Ingestum: A libre NLP document ingestion library
Many NLP projects that depend upon the analysis of documents are impaired by the difficulty of transforming source material into a computer-readable format. For example, PDF files are designed for human consumption but can look like a bag full of words to a computer. To address this problem engineers at Sorcero developed Ingestum, a library that is used to "devour" content sources, outputting a format that can be used for additional processing.
Original story by LibrePlanet 2021 and the Free Software Foundation. Published 2021-03-21, Originally published 2021-03-21.
This work is available under the Creative Commons Attribution-ShareAlike license.
Ingestum has four main concepts:
- Sources - common content sources that feed the ingestion process, e.g. PDF, HTML, PNG, WAV, Twitter, email, et al.

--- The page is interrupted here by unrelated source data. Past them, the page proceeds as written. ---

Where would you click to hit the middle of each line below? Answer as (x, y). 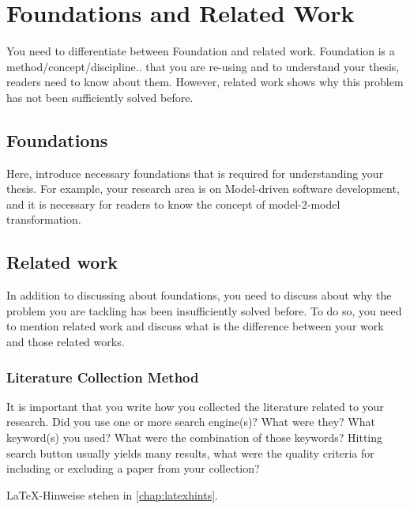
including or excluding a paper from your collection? (133, 468)
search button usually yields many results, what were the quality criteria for (190, 452)
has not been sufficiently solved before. (100, 97)
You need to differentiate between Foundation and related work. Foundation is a (201, 51)
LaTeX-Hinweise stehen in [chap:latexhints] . (112, 494)
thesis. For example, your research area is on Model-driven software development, (203, 189)
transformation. (44, 219)
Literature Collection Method (103, 377)
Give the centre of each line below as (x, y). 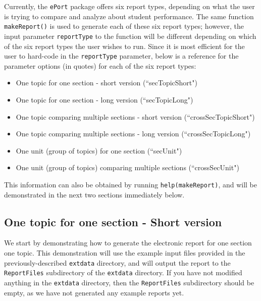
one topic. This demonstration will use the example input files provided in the (125, 253)
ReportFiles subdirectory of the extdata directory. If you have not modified (123, 272)
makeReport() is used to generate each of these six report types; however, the (124, 26)
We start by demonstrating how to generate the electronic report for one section (128, 243)
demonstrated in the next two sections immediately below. (94, 194)
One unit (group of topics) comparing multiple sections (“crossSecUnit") (127, 167)
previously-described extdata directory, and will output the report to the (117, 262)
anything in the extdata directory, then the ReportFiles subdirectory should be (129, 282)
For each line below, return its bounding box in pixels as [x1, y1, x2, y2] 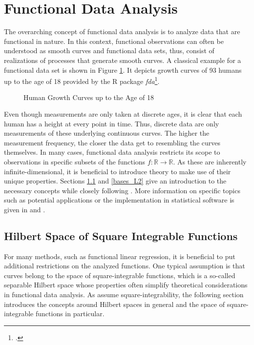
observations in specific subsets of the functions [4, 156, 146, 166]
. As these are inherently [173, 156, 247, 166]
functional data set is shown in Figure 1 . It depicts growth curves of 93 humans [4, 64, 242, 75]
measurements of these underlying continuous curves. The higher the [4, 128, 210, 138]
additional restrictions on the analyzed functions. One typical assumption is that [4, 261, 245, 271]
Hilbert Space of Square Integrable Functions [4, 228, 238, 243]
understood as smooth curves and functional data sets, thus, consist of [4, 45, 214, 56]
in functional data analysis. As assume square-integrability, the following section [4, 289, 244, 300]
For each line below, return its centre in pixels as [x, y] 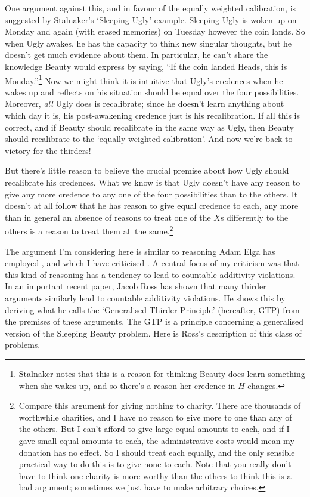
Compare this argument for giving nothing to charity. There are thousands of [160, 405]
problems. [23, 345]
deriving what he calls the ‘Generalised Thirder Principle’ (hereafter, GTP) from [152, 309]
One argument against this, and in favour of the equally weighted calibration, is [151, 8]
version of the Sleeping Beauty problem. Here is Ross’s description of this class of [153, 333]
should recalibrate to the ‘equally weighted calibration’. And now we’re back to [149, 139]
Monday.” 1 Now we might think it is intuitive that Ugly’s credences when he [144, 79]
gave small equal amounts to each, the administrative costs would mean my [156, 440]
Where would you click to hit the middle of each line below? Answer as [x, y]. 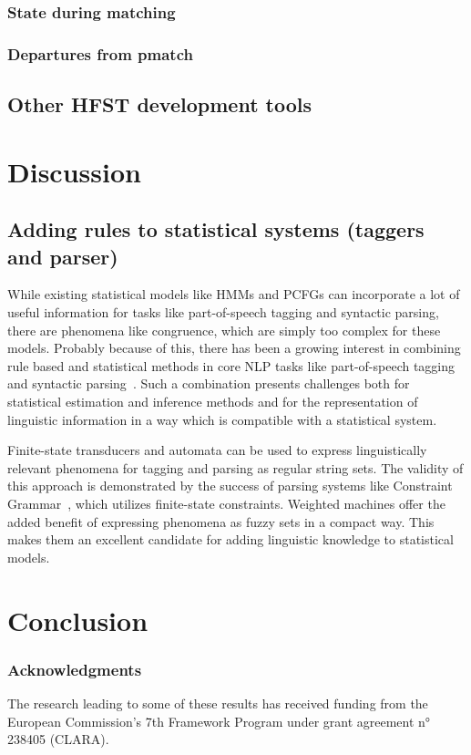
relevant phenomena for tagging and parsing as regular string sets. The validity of [235, 467]
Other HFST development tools [160, 104]
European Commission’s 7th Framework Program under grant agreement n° [219, 721]
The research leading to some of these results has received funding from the [218, 703]
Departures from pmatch [100, 53]
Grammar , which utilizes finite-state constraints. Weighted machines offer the [226, 503]
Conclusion [78, 620]
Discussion [74, 171]

- Documents - the intermediary and final states of a source during the ingestion process.
- Transformers - a transformation function that can be applied a document, e.g. removing hyphens from a text document.

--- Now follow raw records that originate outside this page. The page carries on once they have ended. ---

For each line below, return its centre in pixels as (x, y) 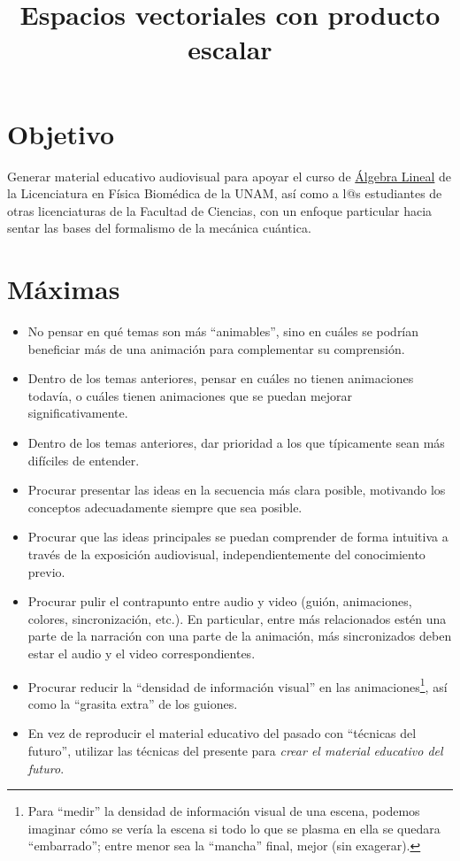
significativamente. (78, 413)
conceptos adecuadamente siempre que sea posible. (165, 507)
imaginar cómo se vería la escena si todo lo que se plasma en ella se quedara (234, 828)
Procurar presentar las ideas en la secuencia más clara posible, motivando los (237, 490)
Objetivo (61, 133)
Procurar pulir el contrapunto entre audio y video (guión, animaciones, (220, 601)
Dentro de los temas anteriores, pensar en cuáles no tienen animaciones (221, 378)
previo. (46, 571)
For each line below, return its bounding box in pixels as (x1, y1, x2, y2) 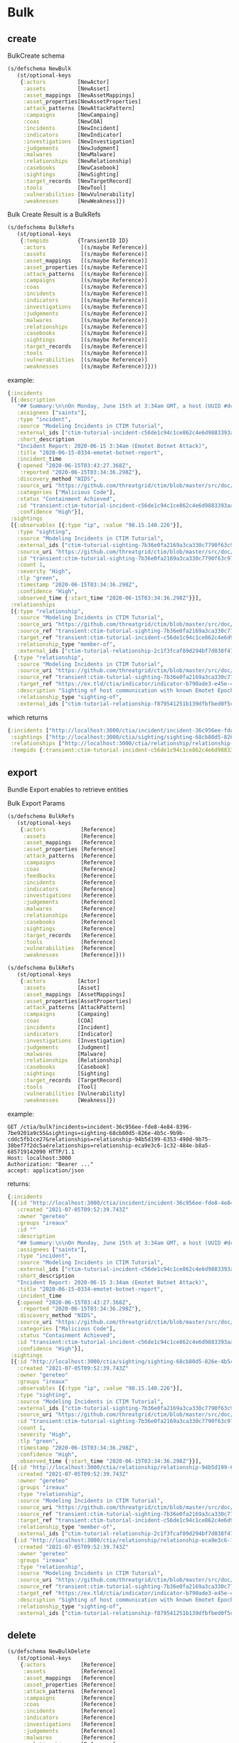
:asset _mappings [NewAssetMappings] (23, 92, 135, 99)
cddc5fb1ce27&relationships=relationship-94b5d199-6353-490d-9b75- (7, 1136, 212, 1143)
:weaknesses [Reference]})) (23, 952, 126, 959)
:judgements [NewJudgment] (23, 144, 119, 151)
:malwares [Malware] (23, 1050, 107, 1057)
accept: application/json (7, 1167, 84, 1174)
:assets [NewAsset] (23, 85, 110, 92)
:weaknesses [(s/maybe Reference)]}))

- Conditionals - a logic conditional operation that can be use to modify the behavior of a transformer.
"Walter Bender is founder of Sugar Labs and maintainer of Music Blocks, free software projects in support of education.
Over the past ten years, Martín Abente Lahaya has contributed to projects that involve free software in areas such as the GNU/Linux desktop and education.
Juan Pablo Ugarte is Glade developer/maintainer and GNOME contributor and foundation member since 2005."